A notícia dos distúrbios chegou ao conhecimento do Ministério do Império que considerou que estas desavenças contribuíam para “o retardo do desenvolvimento da empresa”. De fato, a empresa de colonização não estava somente retardando, mas naufragando. Até este momento a Companhia havia estabelecido somente as colônias Mauá e Itacoatiara, que estavam consumindo muito dos cofres da empresa e não estavam gerando os resultados esperados, por tais razões o Barão de Mauá sugeriu mudanças contratuais para que pudesse aliviar o impacto da colonização nas finanças da Companhia.

A esta altura a colônia Mauá já havia se dissolvido, mas as atividades em Itacoatiara foram mantidas.
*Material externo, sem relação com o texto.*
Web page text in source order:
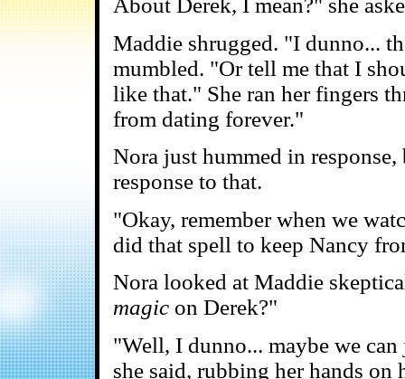
About Derek, I mean?" she
Maddie shrugged. "I dunno...
mumbled. "Or tell me that I
like that." She ran her fingers
from dating forever."
Nora just hummed in response,
response to that.
"Okay, remember when we
did that spell to keep Nancy
Nora looked at Maddie
magic on Derek?"
"Well, I dunno... maybe we
she said, rubbing her hands
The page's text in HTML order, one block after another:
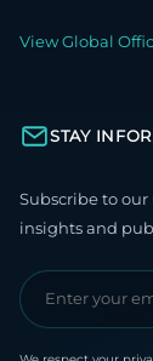
View Global
STAY
Subscribe to
insights and
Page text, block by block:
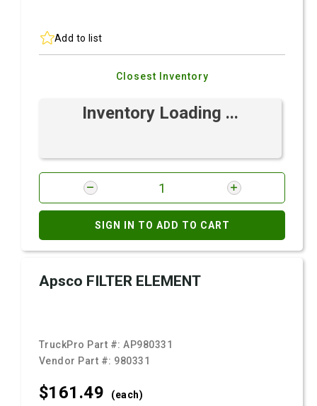
Add to list
Closest Inventory
Inventory Loading ...
SIGN IN TO ADD TO CART
Apsco FILTER ELEMENT
TruckPro Part #:AP980331
Vendor Part #: 980331
$161.49 (each)
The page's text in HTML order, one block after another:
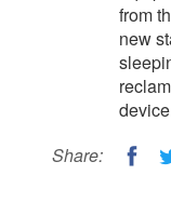
from
new
Share:
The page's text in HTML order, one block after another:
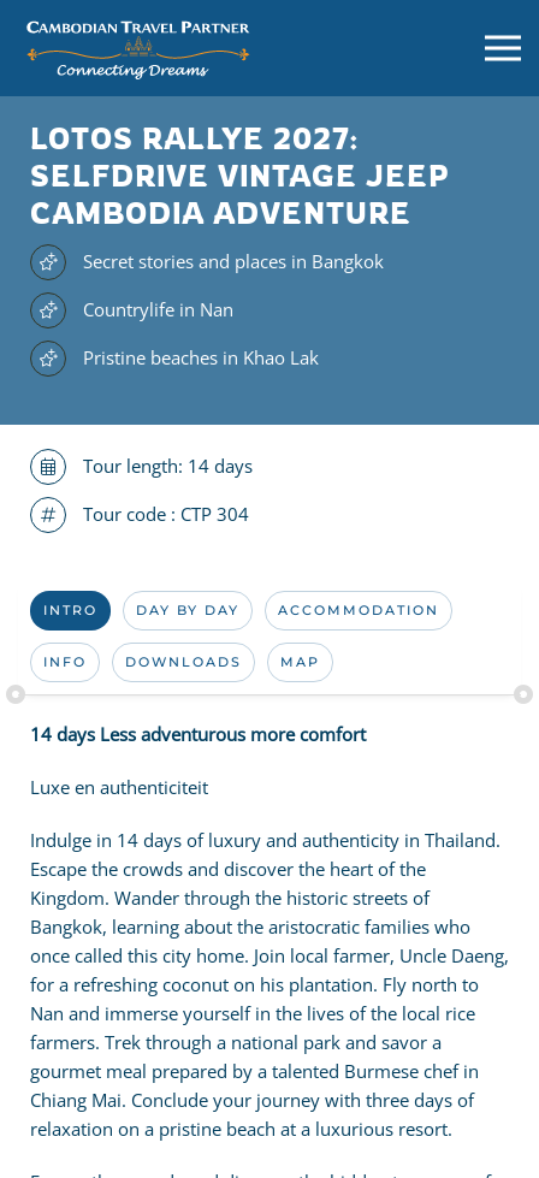
LOTOS RALLYE 2027:
SELFDRIVE VINTAGE JEEP
CAMBODIA ADVENTURE
Secret stories and places in Bangkok
Countrylife in Nan
Pristine beaches in Khao Lak
Tour length: 14 days
Tour code : CTP 304
INTRO DAY BY DAY ACCOMMODATION
INFO DOWNLOADS MAP
14 days Less adventurous more comfort
Luxe en authenticiteit
Indulge in 14 days of luxury and authenticity in Thailand.
Escape the crowds and discover the heart of the
Kingdom. Wander through the historic streets of
Bangkok, learning about the aristocratic families who
once called this city home. Join local farmer, Uncle Daeng,
for a refreshing coconut on his plantation. Fly north to
Nan and immerse yourself in the lives of the local rice
farmers. Trek through a national park and savor a
gourmet meal prepared by a talented Burmese chef in
Chiang Mai. Conclude your journey with three days of
relaxation on a pristine beach at a luxurious resort.
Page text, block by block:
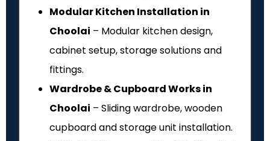
Modular Kitchen Installation in
Choolai – Modular kitchen design,
cabinet setup, storage solutions and
fittings.
Wardrobe & Cupboard Works in
Choolai – Sliding wardrobe, wooden
cupboard and storage unit installation.
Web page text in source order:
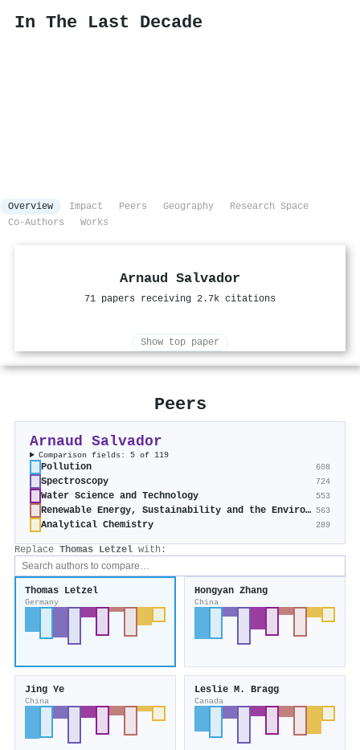
In The Last Decade
Overview Impact Peers Geography
Research Space
Co-Authors
Works
Arnaud Salvador
71 papers receiving 2.7k citations
Show top paper
Peers
Arnaud Salvador
Comparison fields: 5 of 119
Pollution 608
Spectroscopy 724
Water Science and Technology 553
Renewable Energy, Sustainability and the Environment 563
Analytical Chemistry 289
Replace Thomas Letzel with:
Thomas Letzel
Germany
Hongyan Zhang
China
Jing Ye
China
Leslie M. Bragg
Canada

Em 1857, segundo o presidente da província do Amazonas, Ângelo Thomaz do Amaral (1857), continuavam os trabalhos da serraria, olaria e estaleiro, sendo empregadas duas máquinas a vapor e um forno. Havia também uma plantação de cacaueiro, um pequeno cafezal, mangueiras, algodoeiros e mandiocais. Na estrutura administrativa havia um diretor, um médico, um escrivão, um escriturário, dois administradores (um para olaria e outro para a serraria) e um engenheiro, além de trabalhadores portugueses, africanos livres e chineses.
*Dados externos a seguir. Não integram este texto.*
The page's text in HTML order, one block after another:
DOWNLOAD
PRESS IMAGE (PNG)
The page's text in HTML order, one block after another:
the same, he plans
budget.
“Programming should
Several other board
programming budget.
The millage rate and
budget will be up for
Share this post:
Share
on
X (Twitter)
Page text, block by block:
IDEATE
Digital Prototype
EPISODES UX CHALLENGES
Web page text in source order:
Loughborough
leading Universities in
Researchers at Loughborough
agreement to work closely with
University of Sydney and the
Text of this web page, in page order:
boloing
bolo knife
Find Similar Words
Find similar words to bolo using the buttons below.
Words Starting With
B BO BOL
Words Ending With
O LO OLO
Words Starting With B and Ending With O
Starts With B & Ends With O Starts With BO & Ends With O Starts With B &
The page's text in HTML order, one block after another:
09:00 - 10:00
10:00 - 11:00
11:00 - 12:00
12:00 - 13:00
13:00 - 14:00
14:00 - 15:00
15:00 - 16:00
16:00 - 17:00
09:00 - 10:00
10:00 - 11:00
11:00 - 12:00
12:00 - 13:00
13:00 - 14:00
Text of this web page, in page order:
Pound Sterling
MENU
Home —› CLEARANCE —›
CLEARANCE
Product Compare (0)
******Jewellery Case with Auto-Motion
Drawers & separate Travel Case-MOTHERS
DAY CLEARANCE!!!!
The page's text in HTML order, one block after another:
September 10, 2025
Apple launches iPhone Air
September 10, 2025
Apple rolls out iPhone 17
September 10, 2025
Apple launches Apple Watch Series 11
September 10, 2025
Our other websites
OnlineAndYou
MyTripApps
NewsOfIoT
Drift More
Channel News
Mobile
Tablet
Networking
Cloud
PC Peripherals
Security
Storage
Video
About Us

De acordo com Avé-lallemant (1980), neste período, o Diretor da colônia era Moritz Becher que era engenheiro e oficial alemão, de uma “boa e distinta família”, homem de educação perfeita, morigerado, como é indispensável para a direção duma fundação de elementos os mais heterogêneos”. A serraria e olaria estavam em pleno funcionamento e poderiam dar resultados significantes. Era preciso, no entanto, que as esferas dominantes da capital dessem a devida atenção para que no futuro compensassem as despesas e o trabalho.
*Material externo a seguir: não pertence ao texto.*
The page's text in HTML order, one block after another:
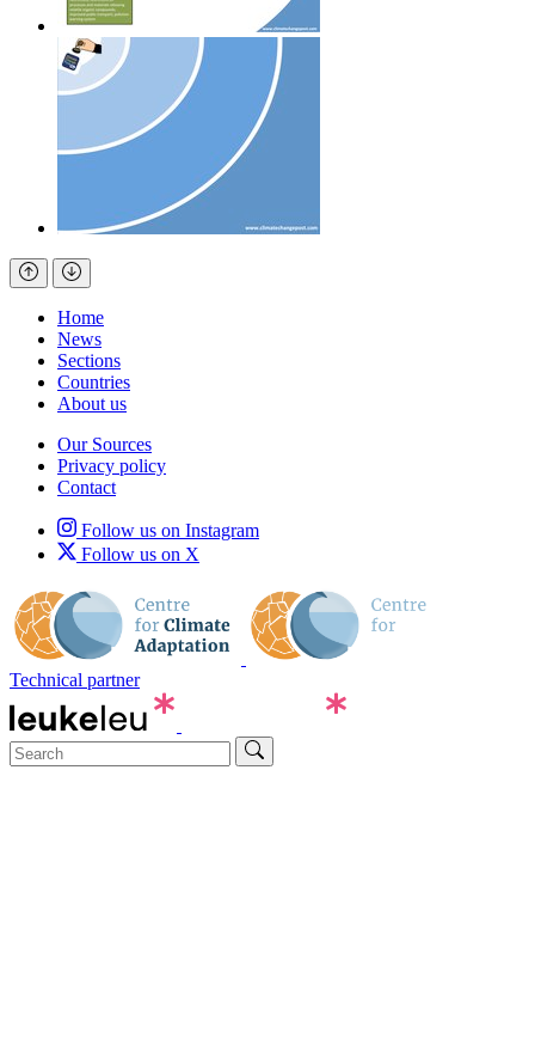
Home
News
Sections
Countries
About us
Our Sources
Privacy policy
Contact
Follow us on Instagram
Follow us on X
Technical partner
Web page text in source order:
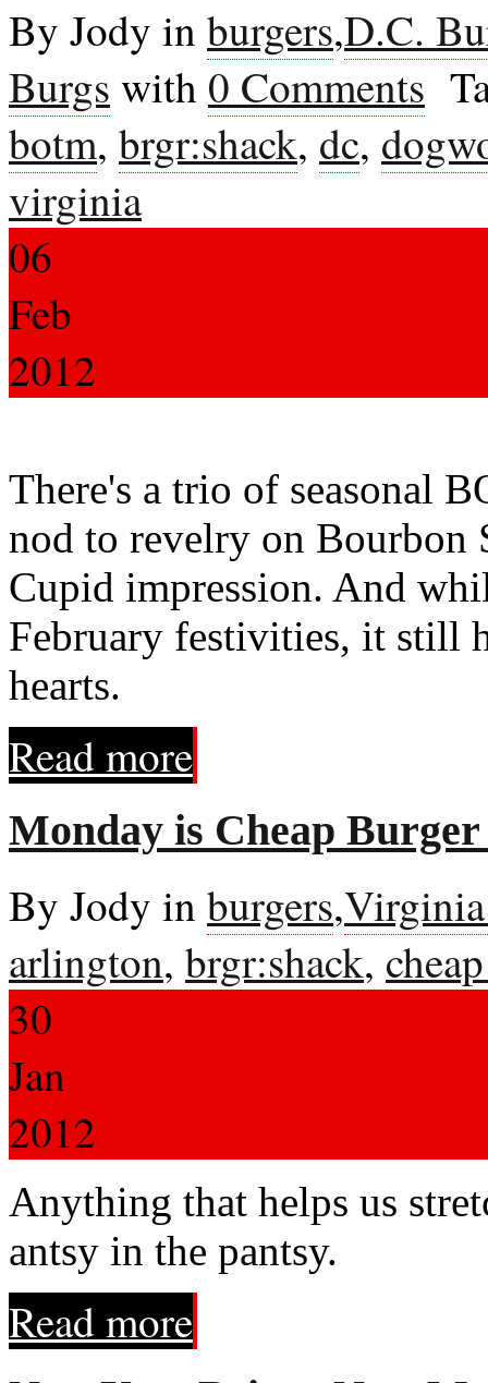
By Jody in burgers,D.C.
Burgs with 0 Comments
botm, brgr:shack, dc,
virginia
06
Feb
2012
There's a trio of seasonal
nod to revelry on Bourbon
Cupid impression. And
February festivities, it still
hearts.
Read more
Monday is Cheap
By Jody in burgers,
arlington, brgr:shack,
30
Jan
2012
Anything that helps us
antsy in the pantsy.
Read more
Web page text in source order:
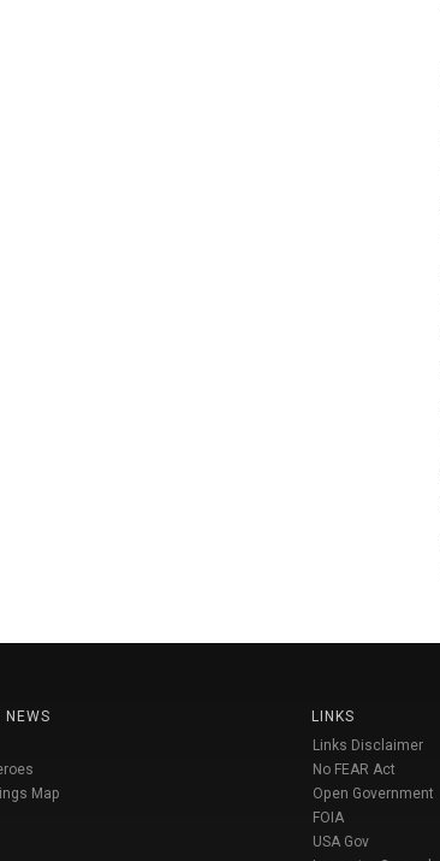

Estas informações são confirmadas pelo Relatório do 1.º vice-presidente da Província do Amazonas, Manoel Gomes Corrêa de Miranda, de 185710 o qual cita a configuração espacial e a infraestrutura da Colônia Industrial Itacoatiara. As construções eram de nove casas, três telheiros, uma estrebaria, uma serraria, uma olaria e um estaleiro. Mantinham terreno anexo para agricultura11 extensiva, criação de animais, cuja mão-de-obra era representada por trabalhadores colonos em número de oitenta, sendo vinte e três chineses, vinte e um portugueses e trinta e quatro africanos livres, que chegaram em Serpa no ano de 1857 conforme documento abaixo12.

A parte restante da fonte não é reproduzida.